Rebuilding Place in the Urban Space

"A community’s physical form, rather than its land uses, is its most intrinsic and enduring characteristic." [Katz, EPA] This blog focuses on place and placemaking and all that makes it work--historic preservation, urban design, transportation, asset-based community development, arts & cultural development, commercial district revitalization, tourism & destination development, and quality of life advocacy--along with doses of civic engagement and good governance watchdogging.

Friday, October 09, 2020

Great architecture versus great program: DC's revived Martin Luther King Jr. Central Library

I am not able to check out quite yet the finished reconstruction of DC's Central Library, which has been lauded in the Washington Post ("DC's ambitious, stunning new MLK Library," "Six ways to get to know DC's beautifully renovated MLK Library," and "Philip Kennicott: America’s libraries are essential now — and this beautifully renovated one in Washington gives us hope").

But to me, despite the great design, it's a disappointment, because the program--what it actually does--could have been so much more.

The spiral staircase is cool, but how much does it contribute to culture.  Photo: Bill O'Leary, Washington Post.  

One of the problems was to have a design competition without having a plan for the library's program beforehand.  Another was thinking that design could substitute for program.  

Although I did come around to the idea that because DC stakeholders often lack vision when it comes to cultural planning, having a great design could generate demand for a great program to complement design.  Of course, that didn't happen here.

Failure to re-envision what the library could be and do has been a significant influence on my thinking about cultural planning, and led to my outlining of what could have been a world class central library with a program second to none.

-- "Boston Athenaeum as a model for what central libraries should strive to be: Culture Centers with lots of books and other resources," 2020
-- "Update: Neighborhood libraries as nodes in a neighborhood and city-wide network of cultural assets," 2019
--"The DC Central Library, the Civic identity and the public realm," 2011
-- "The Salt Lake City Central Library is absolutely incredible," 2013
-- "Civic assets and mixed use: Central Library edition," 2013
-- "The Central Library planning process in DC as another example of gaming the capital improvements planning and budgeting process," 2013
-- "A follow up point about "local" library planning and "access to knowledge," 2013
-- "National Library Week," 2015
-- "National Libraries Week," 2020

The double-level reading area features mobiles and a mural on the ceiling. (Bill O'Leary/The Washington Post)

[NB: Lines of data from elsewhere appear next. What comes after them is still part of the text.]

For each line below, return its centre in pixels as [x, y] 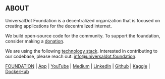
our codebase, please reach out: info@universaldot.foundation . [71, 56]
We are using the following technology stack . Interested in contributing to [81, 51]
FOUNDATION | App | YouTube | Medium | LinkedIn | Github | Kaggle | [78, 66]
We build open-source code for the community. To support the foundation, [83, 35]
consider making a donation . [35, 41]
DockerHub [17, 71]
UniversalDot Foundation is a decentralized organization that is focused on [83, 20]
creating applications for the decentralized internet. [59, 26]
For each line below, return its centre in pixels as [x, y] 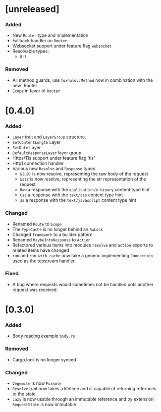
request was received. [35, 290]
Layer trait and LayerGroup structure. [49, 137]
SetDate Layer [27, 148]
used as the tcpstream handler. [44, 261]
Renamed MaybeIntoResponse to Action [51, 239]
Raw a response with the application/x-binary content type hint [84, 190]
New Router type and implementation [50, 35]
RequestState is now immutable [44, 404]
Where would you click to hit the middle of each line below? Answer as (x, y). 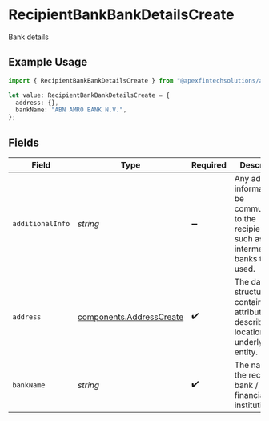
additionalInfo (41, 223)
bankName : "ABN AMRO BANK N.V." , (71, 110)
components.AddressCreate (130, 317)
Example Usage (48, 62)
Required (209, 164)
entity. (246, 352)
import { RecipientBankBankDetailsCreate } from (91, 81)
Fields (24, 142)
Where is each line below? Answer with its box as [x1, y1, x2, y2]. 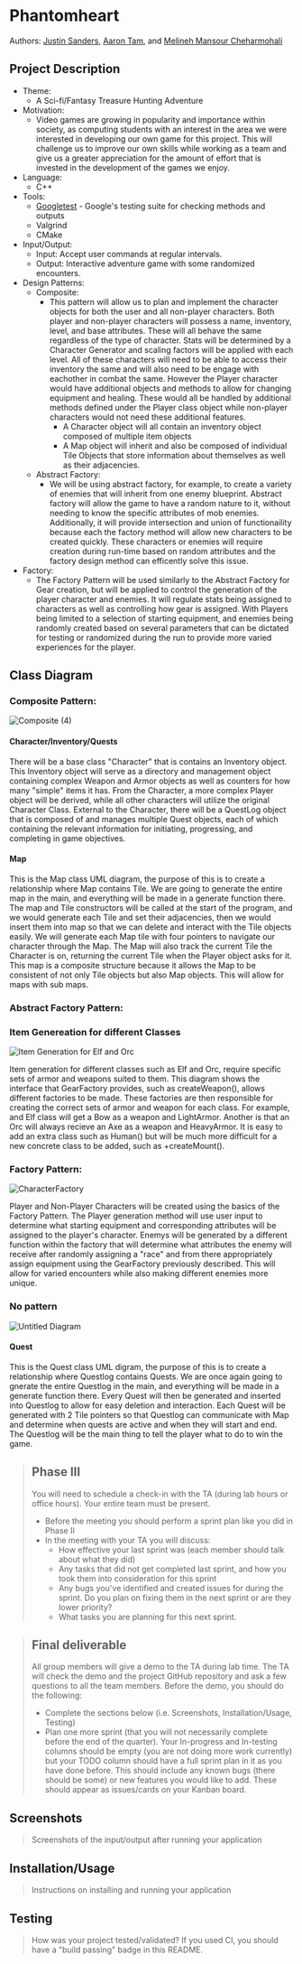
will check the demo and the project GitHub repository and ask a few [31, 1671, 287, 1681]
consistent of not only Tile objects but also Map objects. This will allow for [9, 969, 284, 980]
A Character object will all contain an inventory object [62, 421, 261, 431]
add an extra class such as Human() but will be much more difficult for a [9, 1131, 278, 1142]
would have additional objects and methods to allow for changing [49, 383, 292, 394]
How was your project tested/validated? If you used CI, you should [31, 1934, 279, 1945]
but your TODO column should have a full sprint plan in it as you [44, 1756, 282, 1766]
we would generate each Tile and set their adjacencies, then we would [9, 912, 271, 922]
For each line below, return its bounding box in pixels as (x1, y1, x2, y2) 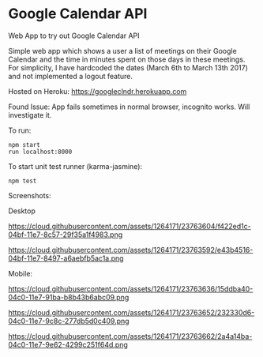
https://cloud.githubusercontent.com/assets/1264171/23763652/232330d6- (8, 307, 255, 317)
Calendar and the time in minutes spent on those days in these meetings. (8, 54, 246, 64)
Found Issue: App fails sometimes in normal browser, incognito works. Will (8, 102, 250, 111)
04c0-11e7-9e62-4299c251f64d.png (8, 340, 128, 349)
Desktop (8, 206, 36, 216)
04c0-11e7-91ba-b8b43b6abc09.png (8, 292, 130, 302)
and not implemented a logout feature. (8, 71, 133, 81)
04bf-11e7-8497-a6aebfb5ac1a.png (8, 254, 124, 263)
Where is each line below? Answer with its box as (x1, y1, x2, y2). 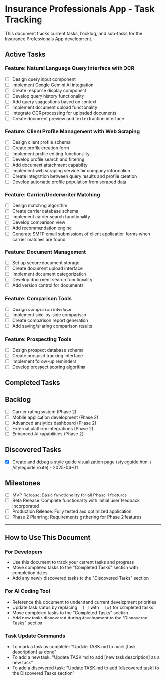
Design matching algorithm (12, 202, 68, 209)
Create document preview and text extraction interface (12, 116, 124, 122)
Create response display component (12, 87, 86, 93)
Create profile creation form (12, 145, 69, 151)
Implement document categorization (12, 271, 86, 277)
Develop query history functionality (12, 93, 84, 99)
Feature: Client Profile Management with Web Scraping (5, 128, 140, 135)
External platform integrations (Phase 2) (12, 425, 94, 431)
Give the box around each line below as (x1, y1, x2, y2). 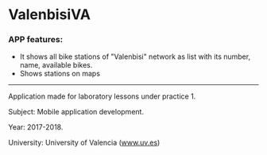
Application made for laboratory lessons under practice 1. (8, 91, 196, 101)
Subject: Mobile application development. (8, 107, 145, 117)
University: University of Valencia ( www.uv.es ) (8, 138, 161, 148)
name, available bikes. (19, 60, 93, 70)
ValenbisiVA (8, 6, 91, 24)
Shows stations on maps (19, 69, 101, 79)
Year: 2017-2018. (8, 122, 64, 132)
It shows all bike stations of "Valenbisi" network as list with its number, (19, 52, 251, 61)
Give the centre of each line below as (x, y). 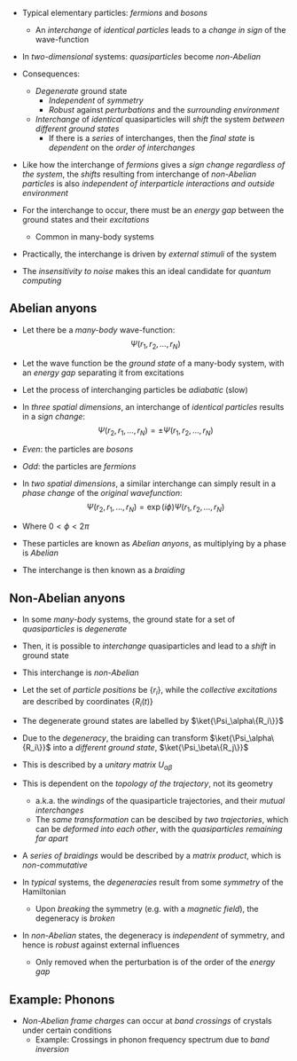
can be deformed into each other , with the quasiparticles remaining (159, 829)
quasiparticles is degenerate (74, 629)
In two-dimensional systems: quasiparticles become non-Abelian (141, 56)
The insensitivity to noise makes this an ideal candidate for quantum (147, 271)
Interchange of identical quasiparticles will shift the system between (160, 119)
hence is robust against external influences (101, 945)
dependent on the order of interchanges (122, 147)
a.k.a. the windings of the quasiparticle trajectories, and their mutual (160, 801)
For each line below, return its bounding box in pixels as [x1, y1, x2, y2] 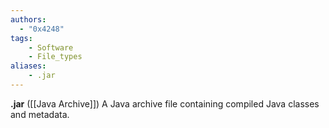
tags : [10, 33, 33, 43]
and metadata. [10, 108, 70, 120]
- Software [28, 42, 74, 53]
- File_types [28, 52, 83, 62]
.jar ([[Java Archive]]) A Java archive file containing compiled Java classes [10, 97, 320, 110]
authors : [10, 14, 47, 25]
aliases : [10, 61, 47, 71]
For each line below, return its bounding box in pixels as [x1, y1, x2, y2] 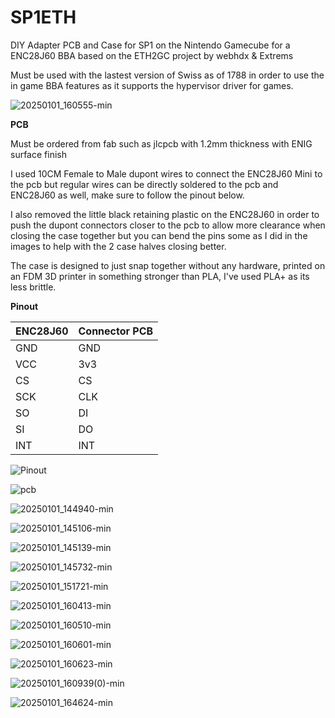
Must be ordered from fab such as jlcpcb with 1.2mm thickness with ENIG [10, 137, 313, 150]
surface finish [10, 148, 67, 160]
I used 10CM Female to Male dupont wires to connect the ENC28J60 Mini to [10, 167, 323, 180]
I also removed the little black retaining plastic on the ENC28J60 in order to [10, 208, 320, 220]
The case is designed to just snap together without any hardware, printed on [10, 259, 326, 271]
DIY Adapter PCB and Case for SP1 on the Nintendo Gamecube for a [10, 39, 291, 51]
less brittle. [10, 281, 57, 293]
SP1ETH [10, 6, 77, 29]
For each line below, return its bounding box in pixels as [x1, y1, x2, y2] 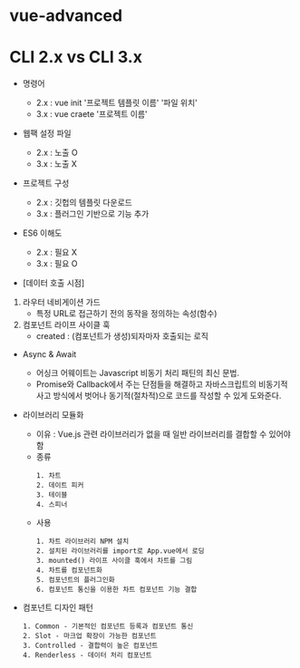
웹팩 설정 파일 [22, 128, 72, 139]
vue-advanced [9, 5, 123, 26]
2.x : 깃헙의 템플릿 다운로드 [35, 197, 133, 208]
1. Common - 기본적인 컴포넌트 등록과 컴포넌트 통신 [22, 622, 194, 631]
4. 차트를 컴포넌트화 [35, 566, 102, 576]
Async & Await [22, 349, 77, 360]
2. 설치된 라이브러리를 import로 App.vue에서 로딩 [35, 547, 205, 556]
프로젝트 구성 [22, 178, 70, 189]
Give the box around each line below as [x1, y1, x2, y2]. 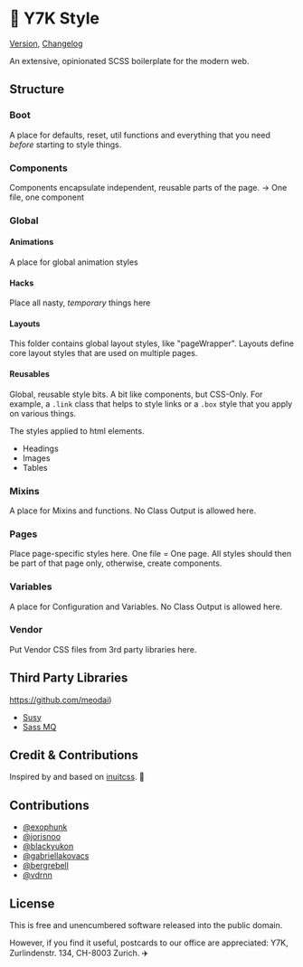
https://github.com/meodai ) [9, 694, 112, 705]
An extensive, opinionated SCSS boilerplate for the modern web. [9, 55, 250, 66]
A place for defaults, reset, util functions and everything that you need [9, 129, 271, 140]
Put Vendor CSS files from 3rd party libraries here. [9, 643, 197, 654]
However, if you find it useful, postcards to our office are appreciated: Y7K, [9, 937, 289, 948]
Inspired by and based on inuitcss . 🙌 [9, 772, 145, 783]
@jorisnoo [22, 831, 62, 842]
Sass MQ [22, 721, 57, 732]
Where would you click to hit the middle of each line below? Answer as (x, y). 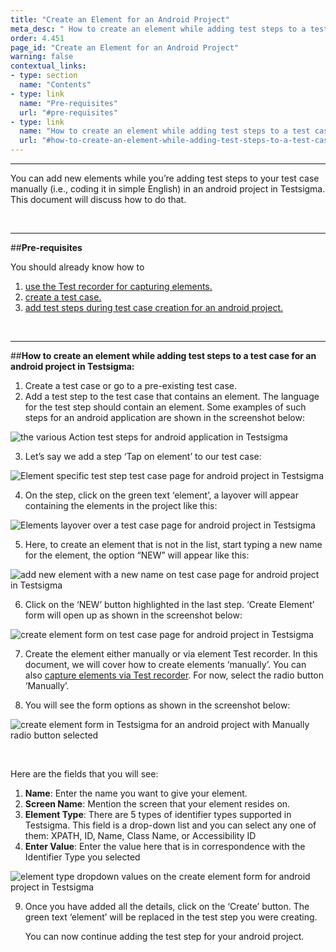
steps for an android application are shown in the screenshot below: (164, 417)
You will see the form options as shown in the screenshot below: (157, 705)
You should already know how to (77, 267)
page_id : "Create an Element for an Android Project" (125, 47)
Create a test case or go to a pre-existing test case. (130, 385)
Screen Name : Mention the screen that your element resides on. (157, 804)
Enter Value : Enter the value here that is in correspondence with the (165, 846)
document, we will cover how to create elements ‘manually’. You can (165, 664)
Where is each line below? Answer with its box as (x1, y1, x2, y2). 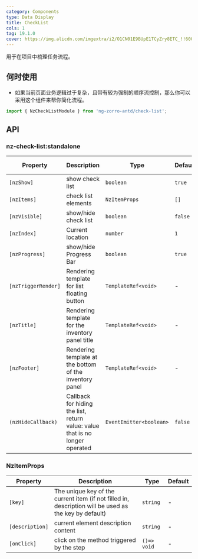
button (66, 297, 84, 305)
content (54, 526, 75, 534)
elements (66, 199, 92, 208)
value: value (66, 422, 100, 430)
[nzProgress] (9, 251, 46, 258)
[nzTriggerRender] (9, 283, 61, 290)
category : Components (6, 8, 60, 15)
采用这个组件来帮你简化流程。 (14, 96, 87, 104)
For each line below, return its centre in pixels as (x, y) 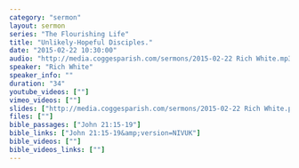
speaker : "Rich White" (51, 68)
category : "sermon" (45, 17)
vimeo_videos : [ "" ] (45, 100)
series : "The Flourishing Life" (69, 34)
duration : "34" (37, 84)
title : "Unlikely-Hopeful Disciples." (81, 42)
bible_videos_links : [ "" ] (57, 149)
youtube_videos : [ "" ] (49, 92)
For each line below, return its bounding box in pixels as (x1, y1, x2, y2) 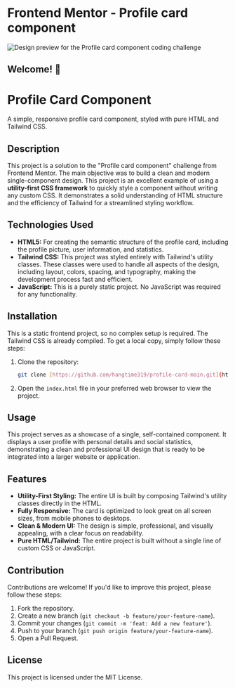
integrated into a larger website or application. (7, 453, 140, 461)
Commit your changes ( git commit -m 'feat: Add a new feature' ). (17, 619, 213, 628)
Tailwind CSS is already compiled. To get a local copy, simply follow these (7, 336, 221, 345)
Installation (7, 311, 58, 323)
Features (7, 473, 47, 485)
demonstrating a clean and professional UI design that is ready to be (7, 445, 206, 454)
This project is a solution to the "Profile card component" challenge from (7, 162, 217, 170)
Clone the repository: (17, 357, 79, 366)
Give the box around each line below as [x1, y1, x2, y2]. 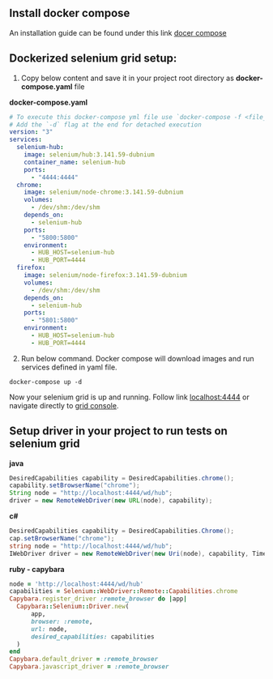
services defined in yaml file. [20, 362, 117, 372]
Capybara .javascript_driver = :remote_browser [9, 663, 169, 671]
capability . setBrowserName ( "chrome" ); [9, 481, 140, 489]
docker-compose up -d [9, 378, 83, 386]
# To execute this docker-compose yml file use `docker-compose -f [9, 113, 242, 121]
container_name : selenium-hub [23, 158, 126, 166]
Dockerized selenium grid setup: [9, 52, 177, 66]
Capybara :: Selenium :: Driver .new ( [16, 603, 130, 611]
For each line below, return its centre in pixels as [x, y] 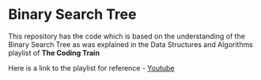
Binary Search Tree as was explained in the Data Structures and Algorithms [130, 44]
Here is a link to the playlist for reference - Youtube [92, 67]
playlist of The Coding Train [54, 53]
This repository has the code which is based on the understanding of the [127, 36]

What I outlined was redefining a/the central library as not just an "information and knowledge center" but a cultural center too, because the central library is likely a community's most highly visited cultural institution and the foremost civic asset within a community that is devoted to culture.

In DC, it wasn't to be.  

Primarily it is lack of vision.  

But it's also the fault of the library system not being able to build a completely new library, because the physical limitations of the current building were so significant (albeit what a great location).  

This is an example of where historic designation of the building and an unwillingness to start somewhere new, has led to a sub-optimal result.

Libraries as social infrastructure is a key point made by Eric Klinenberg in Palaces for the People: How Social Infrastructure Can Help Fight Inequality, Polarization, and the Decline of Civic Life.

The title comes from a statement by Andrew Carnegie about why he funded the construction of libraries.

Co-location of facilities by different agencies. (This is from the 2020 entry on National Libraries Week.) 

 The Brooklyn Historical Society is merging with the Brooklyn Public Library, in part to provide more space for the library's historical collection, but also to provide more stable funding to the BHS, which has an awesome exhibit program. Ottawa, Canada is about to begin construction of a joint Central Library and Archives with Archives Canada ("Modern concept signals next chapter for Ottawa ‘super library’," Toronto Globe & Mail)

Joint library projects between government agencies are highly unusual. 

Heretofore, the only two I know about are in Montreal, where the provincial library serves as the central library for the city, and in San Jose, California, the city and San Jose State University built a joint library. 

Both of these examples remind me of how the State of Maine has a combined state library, archives, and museum, which I wrote about in 2005 ("Central Library Planning efforts and the City Museum, how about some learning from Augusta, Maine ... and Baltimore?").

I think an Ottawa-like endeavor could solve the problem in Seattle of the Trump Administration's push to close the regional National Archives unit there ("Federal lawsuits filed against three agencies for failing to produce records related to National Archives in Seattle," Northern Kittitas County Tribune; "‘Terrible and disgusting’: Decision to close National Archives at Seattle a blow to tribes, historians in 4 states," Seattle Times).